Die Rostocker bilden hauptsächlich Konstruktions-, Anlage- und Industriemechaniker aus. Jeweils mit Schwerpunkt Schiffsbau. Zuletzt kamen noch Mechatroniker und Vermessungstechniker hinzu. „Jeder Auszubildende durchläuft alle Bereiche der Werft. Jeder muss alles können“, sagt Schreiber. Er lächelt. „Kurz gesagt: Wir bilden keine Fachidioten aus.“ Die Ausbildung sei leistungsbezogen, die Jugendlichen würden ordentlich gefordert – dafür aber auch gefördert. „Wir fahren hier keinen Kuschelkurs“, sagt Schreiber.

Mehr Eigenverantwortung für die Azubis

„Ganz nah an der Praxis“ lautet das Motto der Ausbildung. Die Eigenverantwortung jedes Auszubildenden für seine Arbeit sei in den letzten Jahren gestiegen, sagt Schreiber. Schon früh sind die Auszubildenden vollwertiger Teil des Teams. Zum Kaffeeholen wird kein Azubi geschickt.

In einer eigenen Halle können die Azubis das Schweißen üben
In einer eigenen Halle können die Azubis das Schweißen üben
© Ériver Hijano

An die Produktionshalle angedockt haben die Auszubildenden ihr Reich. Eine ganze Halle nur für sie, mit etlichen Arbeitsplätzen. Hierher können sie sich zurückziehen und üben. Schweißen beispielsweise, in allen erdenklichen Verfahren. Merkwürdige Metallkäfige stehen in der Halle, die wie Folterinstrumente anmuten.

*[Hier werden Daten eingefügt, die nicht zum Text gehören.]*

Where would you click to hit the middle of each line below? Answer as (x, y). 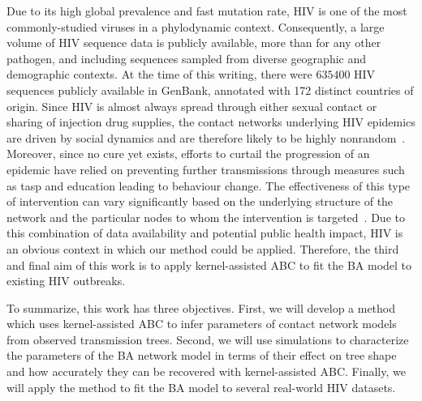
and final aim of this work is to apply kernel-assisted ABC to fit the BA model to (209, 264)
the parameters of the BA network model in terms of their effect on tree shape (202, 355)
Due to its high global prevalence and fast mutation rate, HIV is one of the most (207, 11)
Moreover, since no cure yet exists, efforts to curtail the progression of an (188, 154)
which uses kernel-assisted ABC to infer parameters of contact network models (202, 324)
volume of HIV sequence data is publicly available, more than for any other (194, 43)
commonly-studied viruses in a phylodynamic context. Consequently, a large (196, 26)
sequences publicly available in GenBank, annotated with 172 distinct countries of (210, 90)

Schreiber lacht: „Die sind für das Schweißen in Zwangsposition.“ Der Schweißer muss in die Kiste krabbeln und dort auf wenig Platz arbeiten. Das muss er auf dem Schiff auch.

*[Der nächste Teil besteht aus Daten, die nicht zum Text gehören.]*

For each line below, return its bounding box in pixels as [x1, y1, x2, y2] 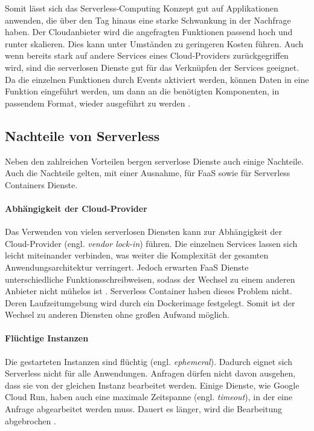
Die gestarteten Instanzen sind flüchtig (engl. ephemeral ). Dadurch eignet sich [5, 355, 292, 367]
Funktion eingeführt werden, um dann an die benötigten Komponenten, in [5, 85, 280, 97]
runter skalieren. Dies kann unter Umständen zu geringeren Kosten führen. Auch [5, 37, 304, 50]
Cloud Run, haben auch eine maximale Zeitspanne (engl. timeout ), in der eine [5, 390, 292, 403]
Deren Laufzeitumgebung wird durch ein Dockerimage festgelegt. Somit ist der [5, 296, 295, 309]
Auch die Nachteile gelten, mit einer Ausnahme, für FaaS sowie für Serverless [5, 166, 290, 179]
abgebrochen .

Kastius mag das Spiel mit dem Feuer, für den Landeswettbewerb „Jugend schweißt“ hat er sich qualifiziert. Die Schiffsbauschlosserei hat es ihm angetan. Hier würde er gerne bleiben. Das Gespräch mit Schreiber über seine Zukunft hat er schon geführt. Kastius wird seine Ausbildung von dreieinhalb auf drei Jahre verkürzen können. Im Jahr 2020 will er dann die Meisterschule besuchen. Seine neue Familie wird es ihm ermöglichen.